ACTIVITY -
In the records that follow, find each line containing "prevent" and copy it.
━━━━━ DATA SHOWN ━━━━━
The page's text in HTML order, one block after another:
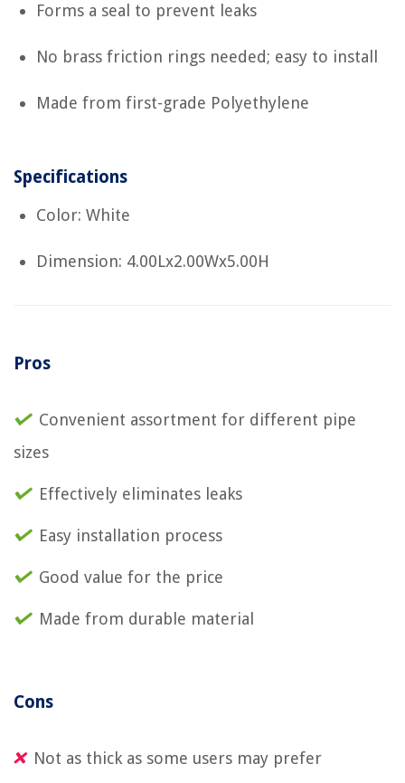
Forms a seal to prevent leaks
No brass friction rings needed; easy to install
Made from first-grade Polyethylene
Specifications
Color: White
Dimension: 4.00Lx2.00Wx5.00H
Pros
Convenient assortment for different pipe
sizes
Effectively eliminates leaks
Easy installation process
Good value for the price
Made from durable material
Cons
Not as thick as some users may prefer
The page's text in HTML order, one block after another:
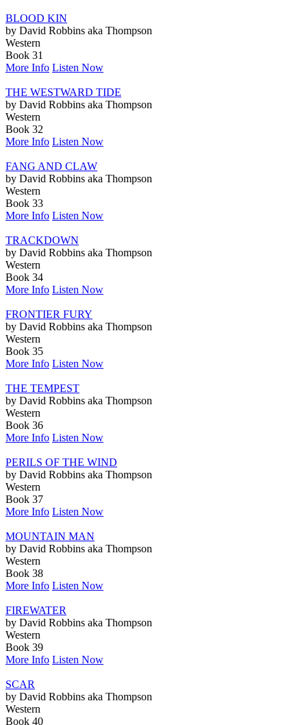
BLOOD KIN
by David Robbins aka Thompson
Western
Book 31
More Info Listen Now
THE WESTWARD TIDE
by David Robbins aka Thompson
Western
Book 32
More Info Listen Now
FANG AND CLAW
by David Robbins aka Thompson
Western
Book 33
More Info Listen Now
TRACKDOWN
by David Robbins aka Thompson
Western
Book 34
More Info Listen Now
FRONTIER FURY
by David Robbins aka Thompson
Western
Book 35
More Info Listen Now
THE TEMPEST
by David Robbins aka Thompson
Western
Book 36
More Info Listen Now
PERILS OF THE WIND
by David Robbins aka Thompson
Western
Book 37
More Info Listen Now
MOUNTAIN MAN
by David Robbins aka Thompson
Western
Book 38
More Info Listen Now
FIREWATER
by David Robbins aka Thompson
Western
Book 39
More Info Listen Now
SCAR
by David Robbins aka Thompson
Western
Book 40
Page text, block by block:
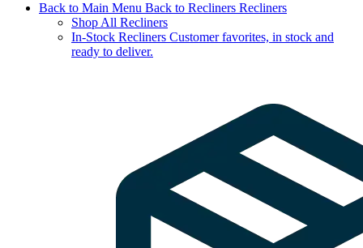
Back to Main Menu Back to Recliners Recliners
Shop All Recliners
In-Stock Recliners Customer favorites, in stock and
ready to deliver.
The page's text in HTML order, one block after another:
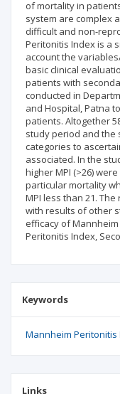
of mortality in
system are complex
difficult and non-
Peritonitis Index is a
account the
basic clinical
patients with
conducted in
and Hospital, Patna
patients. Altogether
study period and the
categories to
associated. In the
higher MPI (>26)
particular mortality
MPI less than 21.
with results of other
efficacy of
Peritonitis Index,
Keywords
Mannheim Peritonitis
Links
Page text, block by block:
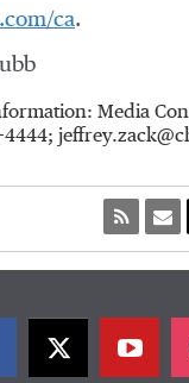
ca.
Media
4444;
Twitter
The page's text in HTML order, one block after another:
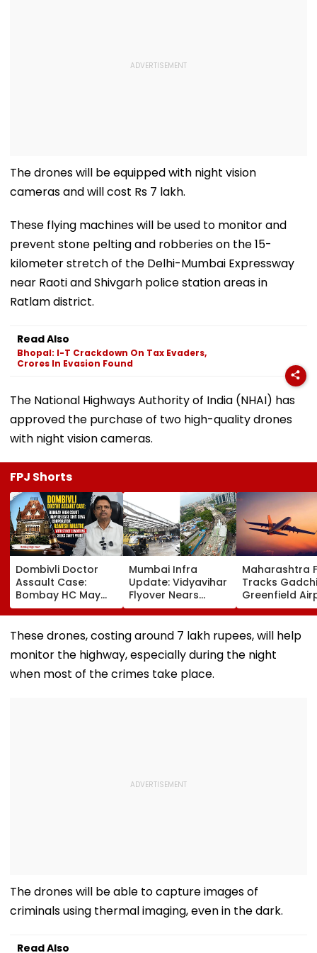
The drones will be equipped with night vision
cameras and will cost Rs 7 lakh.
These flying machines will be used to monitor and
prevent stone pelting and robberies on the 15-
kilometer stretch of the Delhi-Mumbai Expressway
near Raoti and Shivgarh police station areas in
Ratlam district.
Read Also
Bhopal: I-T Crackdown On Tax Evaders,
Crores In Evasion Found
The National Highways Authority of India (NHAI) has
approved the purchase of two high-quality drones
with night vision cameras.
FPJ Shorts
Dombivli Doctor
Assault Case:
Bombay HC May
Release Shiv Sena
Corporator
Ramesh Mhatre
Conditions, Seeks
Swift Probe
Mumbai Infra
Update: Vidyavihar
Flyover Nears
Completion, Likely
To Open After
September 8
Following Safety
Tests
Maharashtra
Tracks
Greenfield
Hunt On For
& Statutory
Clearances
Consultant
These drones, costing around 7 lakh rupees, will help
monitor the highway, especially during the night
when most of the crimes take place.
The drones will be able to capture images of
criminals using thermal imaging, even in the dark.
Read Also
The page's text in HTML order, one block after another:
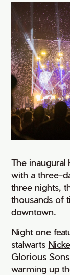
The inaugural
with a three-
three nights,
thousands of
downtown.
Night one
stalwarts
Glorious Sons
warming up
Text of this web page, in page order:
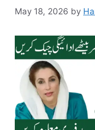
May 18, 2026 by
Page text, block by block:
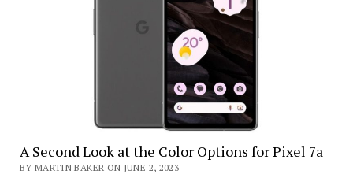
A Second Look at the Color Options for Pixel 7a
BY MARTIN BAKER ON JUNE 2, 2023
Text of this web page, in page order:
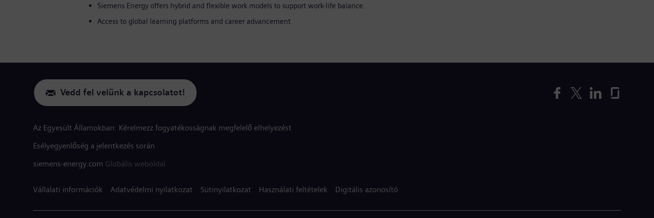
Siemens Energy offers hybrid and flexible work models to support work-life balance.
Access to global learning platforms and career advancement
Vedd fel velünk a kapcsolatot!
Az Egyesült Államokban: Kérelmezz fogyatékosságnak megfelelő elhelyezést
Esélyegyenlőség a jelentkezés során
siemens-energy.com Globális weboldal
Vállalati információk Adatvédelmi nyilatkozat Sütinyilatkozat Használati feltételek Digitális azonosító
━━━━━
ANSWER SECTION -
Forms a seal to prevent leaks
prevent stone pelting and robberies on the 15-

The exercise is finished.